Ptilotus leucocoma, commonly known as small purple foxtail is a species of flowering plant in the family Amaranthaceae and is endemic to inland eastern Australia. It is a spreading perennial herb with linear stem leaves and cylindrical spikes of deep red to purple flowers.

==Description==
Ptilotus leucocoma is a spreading perennial herb that typically grows to a height of about 30 cm. Its stems leaves are linear, 10–30 mm long. The flowers purple and arranged in cylindrical spikes 20–25 mm long and about 10 mm wide, each flower with perianth segments 5–6 mm long, the outer surface covered with soft hairs and the inner surface with woolly hairs at the base but glabrous above.

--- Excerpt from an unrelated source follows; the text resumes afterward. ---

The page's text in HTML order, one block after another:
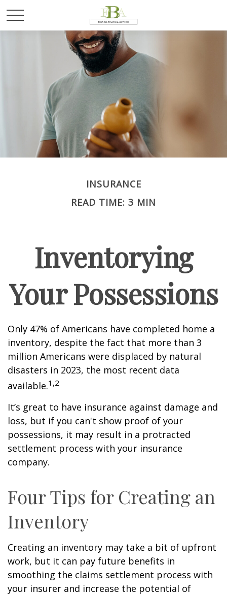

There are 5 stamens and the ovary is stalked and glabrous.

==Taxonomy==
This species was first formally described in 1849 by Alfred Moquin-Tandon who gave it the name Trichinium leucocoma in de Candolle's Prodromus Systematis Naturalis Regni Vegetabilis. in 1882, Ferdinand von Mueller transferred the species to Ptilotus as P. leucocoma in his Systematic Census of Australian Plants.

==Distribution and habitat==
Small purple foxtail is widespread from near Wilcannia in western New South Wales to Windorah in Queensland with outlying populations near Cloncurry and 60 km west of Urandangie. It grows on sandy loam with mulga or on stony hills with Eremophila or Senna species.